=== Section Start ===
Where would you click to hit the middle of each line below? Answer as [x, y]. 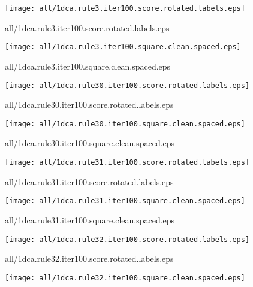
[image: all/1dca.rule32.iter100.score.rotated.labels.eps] [127, 239]
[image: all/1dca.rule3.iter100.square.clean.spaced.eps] [123, 47]
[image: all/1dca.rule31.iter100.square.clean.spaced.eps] [125, 201]
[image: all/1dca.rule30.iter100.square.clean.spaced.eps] [125, 124]
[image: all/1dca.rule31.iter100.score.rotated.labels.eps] [127, 162]
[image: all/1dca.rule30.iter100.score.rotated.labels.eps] [127, 85]
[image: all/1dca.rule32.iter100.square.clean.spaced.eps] [125, 278]
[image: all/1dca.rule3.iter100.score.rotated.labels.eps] [125, 8]
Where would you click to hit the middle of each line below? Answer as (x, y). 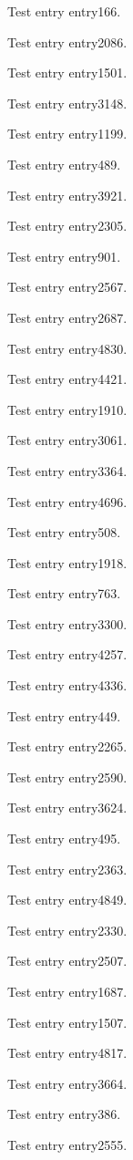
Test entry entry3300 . (67, 623)
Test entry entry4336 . (67, 685)
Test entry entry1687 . (67, 991)
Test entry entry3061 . (67, 440)
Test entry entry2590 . (67, 777)
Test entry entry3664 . (67, 1083)
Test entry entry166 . (64, 11)
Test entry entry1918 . (67, 562)
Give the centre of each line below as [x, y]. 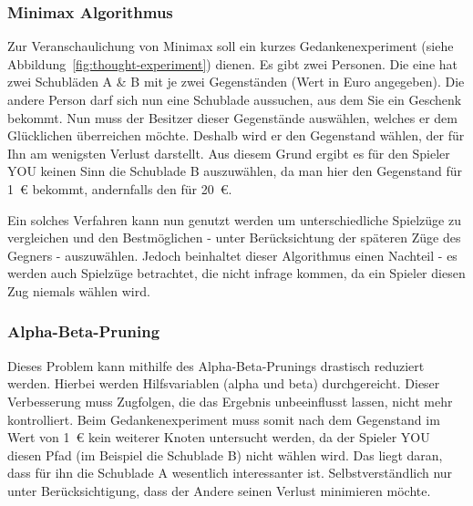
=== Section End ===
Task requirements: Leaving out the images, repeat the listing above exactly.

Solution to this problem:
Where would you click to hit the middle of each line below? Answer as [x, y]. 
[image: all/1dca.rule32.iter100.score.rotated.labels.eps] [127, 239]
[image: all/1dca.rule3.iter100.square.clean.spaced.eps] [123, 47]
[image: all/1dca.rule31.iter100.square.clean.spaced.eps] [125, 201]
[image: all/1dca.rule30.iter100.square.clean.spaced.eps] [125, 124]
[image: all/1dca.rule31.iter100.score.rotated.labels.eps] [127, 162]
[image: all/1dca.rule30.iter100.score.rotated.labels.eps] [127, 85]
[image: all/1dca.rule32.iter100.square.clean.spaced.eps] [125, 278]
[image: all/1dca.rule3.iter100.score.rotated.labels.eps] [125, 8]
Where would you click to hit the middle of each line below? Answer as (x, y). 
Test entry entry3300 . (67, 623)
Test entry entry4336 . (67, 685)
Test entry entry1687 . (67, 991)
Test entry entry3061 . (67, 440)
Test entry entry2590 . (67, 777)
Test entry entry3664 . (67, 1083)
Test entry entry166 . (64, 11)
Test entry entry1918 . (67, 562)
Give the centre of each line below as [x, y]. 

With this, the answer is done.